Why? A raft of new seafood-led restaurants is popping up around the country – partly in response to a greater desire for sustainability and provenance from consumers. The uncertainty around Brexit and the problems it could throw up sourcing food also appears to be a motivating factor.
Add the fact that people are looking to reduce their meat intake as well and seafood seems like a sensible option to get behind.
Big names in the chef world are putting their stamp on these concepts and backing UK produce.
Husband-and-wife team Robin and Sarah Gill, whose neighbourhood restaurants include The Dairy, Counter Culture and Sorella in Clapham, are opening Darby’s, an oyster bar, bakery and grill in Embassy Gardens, Nine Elms, at the end of May.
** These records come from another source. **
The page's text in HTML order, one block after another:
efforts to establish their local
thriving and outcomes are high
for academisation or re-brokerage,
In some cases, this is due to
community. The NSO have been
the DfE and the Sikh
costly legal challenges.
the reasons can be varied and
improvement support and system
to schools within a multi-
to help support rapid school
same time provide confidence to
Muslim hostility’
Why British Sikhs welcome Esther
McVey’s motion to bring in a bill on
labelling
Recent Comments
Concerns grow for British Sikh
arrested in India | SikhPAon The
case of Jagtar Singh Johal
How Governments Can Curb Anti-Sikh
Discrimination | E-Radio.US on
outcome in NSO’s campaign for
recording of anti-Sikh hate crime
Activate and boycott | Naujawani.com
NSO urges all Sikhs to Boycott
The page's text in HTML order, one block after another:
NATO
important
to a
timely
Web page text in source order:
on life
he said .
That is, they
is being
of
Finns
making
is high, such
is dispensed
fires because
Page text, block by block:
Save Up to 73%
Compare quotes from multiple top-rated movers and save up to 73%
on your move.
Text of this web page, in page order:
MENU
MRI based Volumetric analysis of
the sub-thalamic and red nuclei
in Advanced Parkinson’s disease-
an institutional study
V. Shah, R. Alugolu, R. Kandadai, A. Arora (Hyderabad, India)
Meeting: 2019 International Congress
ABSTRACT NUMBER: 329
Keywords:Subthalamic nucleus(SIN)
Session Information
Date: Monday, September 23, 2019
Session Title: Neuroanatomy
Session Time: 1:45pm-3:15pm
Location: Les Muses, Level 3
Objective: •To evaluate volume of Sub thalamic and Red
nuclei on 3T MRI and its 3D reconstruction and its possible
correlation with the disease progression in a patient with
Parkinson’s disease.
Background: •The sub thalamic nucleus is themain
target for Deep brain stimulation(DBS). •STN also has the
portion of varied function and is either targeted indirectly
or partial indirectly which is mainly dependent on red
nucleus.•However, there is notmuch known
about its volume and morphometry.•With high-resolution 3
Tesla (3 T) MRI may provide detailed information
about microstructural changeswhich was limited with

It will continue their ethos of a produce-led menu using Robin’s close network of suppliers. While there will be pastries, cooked breakfasts and lunchtime sandwiches during the day, the interesting stuff is happening in the evening.
Guests at Darby will have the choice of perching at the central oyster bar for a selection of Ireland’s Dooncastle oysters, alongside dishes of native seafood such as mussels and pickles, Willy’s mackerel crudo and caviar with potato flatbread. The chefs will also fire up the grill with a menu cooked over open fire including day-boat fish, Lady Hamilton cod on the bone and Brixham wild turbot.
Back in November, Pop Brixton welcomed Roe, a restaurant that seats 32 and focuses on sustainable seafood from the British and Irish coast, sourced from small, independent suppliers. It’s the first solo venture from Simon Whiteside, the chef and co-founder of seafood restaurant Hook in Camden.
Dish highlights at Roe included ink and Guinness soda bread with seaweed butter, accompanied with either mackerel pate, whipped smoked cod’s roe or housesmoked salmon with horseradish; grey mullet Poitin ceviche with cucumber and lime; cuttlefish and ink arancini with pecorino foam and monkfish carpaccio with a roasted cauliflower puree and pickled shitake.
For bigger options, confit sea trout accompanied with sea greens and an oyster and sorrel emulsion sits alongside spiced ling with fermented lentils, roast onion squash and chard. There’s also a daily whole fish special.
Back out to the coast, Burgh Island Hotel in South Devon has just announced it will launch a h igh-end seafood restaurant, called The Nettleford. The menu will include lobsters and scallops caught close by in Beesands and fish sourced from day boats in Brixham.A classic cold platter of seafood will be offered with dressed Brixham crab, oysters, Falmouth mussels, razor clams and mussels.Other dishes on The Nettleford menu include sole veronique with Vermouth butter sauce and grapes, along with fresh oysters served with Granny Smith and wasabi, ginger soy and spring onion.
Another hotel that is looking to shake up its offering is The Goring, which has partnered with chef Nathan Outlaw to create a seafood restaurant that is due to open in late spring. The new endeavour will have a heavy tilt towards Cornish produce.
“Some of the best seafood in the world comes from the pristine waters around Cornwall,” said CEO Jeremy Goring. “We’re looking forward to bringing this West Country treasure to London, with the help of Nathan Outlaw.”